▶ [Exercise instructions] Starting at the first line of the entries, extract each line up to and including the one that contains "loud_message = upper(message)", but leave out the pictures.

▶ [Information shown]
______

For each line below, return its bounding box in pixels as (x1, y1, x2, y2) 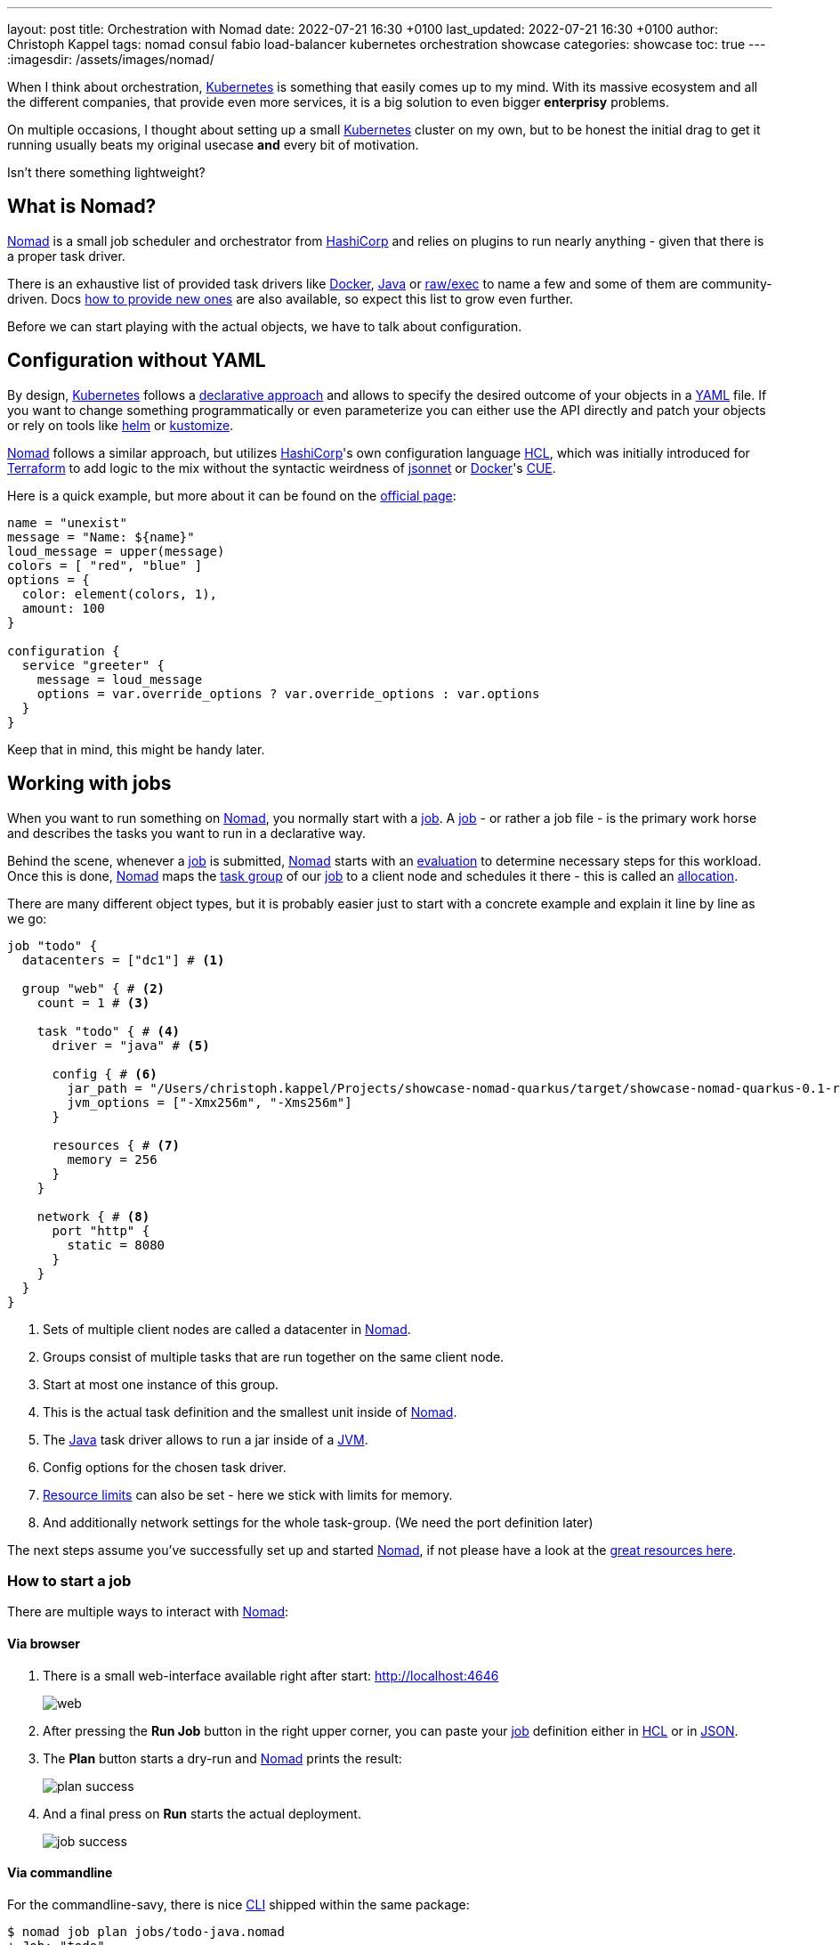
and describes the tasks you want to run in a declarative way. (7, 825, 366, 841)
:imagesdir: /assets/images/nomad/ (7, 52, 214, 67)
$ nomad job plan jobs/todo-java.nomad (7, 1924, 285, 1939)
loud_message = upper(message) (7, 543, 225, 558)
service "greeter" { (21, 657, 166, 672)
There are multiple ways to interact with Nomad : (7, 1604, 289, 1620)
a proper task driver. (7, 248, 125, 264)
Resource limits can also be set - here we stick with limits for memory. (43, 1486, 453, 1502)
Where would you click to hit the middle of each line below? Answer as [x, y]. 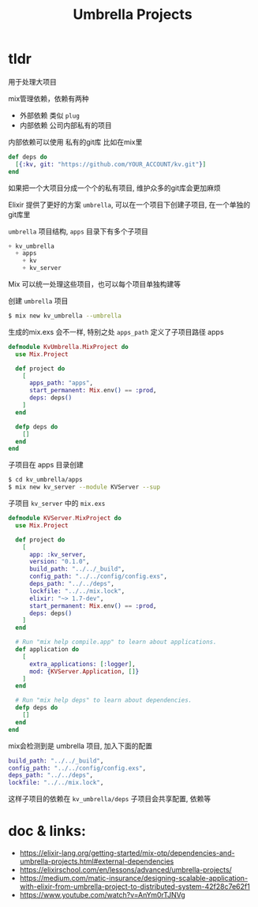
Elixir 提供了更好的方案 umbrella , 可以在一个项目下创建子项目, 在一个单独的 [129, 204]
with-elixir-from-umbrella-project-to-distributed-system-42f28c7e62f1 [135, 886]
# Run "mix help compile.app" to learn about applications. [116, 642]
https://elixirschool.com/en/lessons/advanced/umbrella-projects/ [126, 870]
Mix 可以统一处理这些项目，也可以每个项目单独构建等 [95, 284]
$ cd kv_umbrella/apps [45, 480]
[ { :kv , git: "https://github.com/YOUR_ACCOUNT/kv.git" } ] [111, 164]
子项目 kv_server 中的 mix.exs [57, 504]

______

▶ [Written answer]
For each line below, return its bounding box in pixels as (x1, y1, x2, y2) 
and describes the tasks you want to run in a declarative way. (7, 825, 366, 841)
:imagesdir: /assets/images/nomad/ (7, 52, 214, 67)
$ nomad job plan jobs/todo-java.nomad (7, 1924, 285, 1939)
loud_message = upper(message) (7, 543, 225, 558)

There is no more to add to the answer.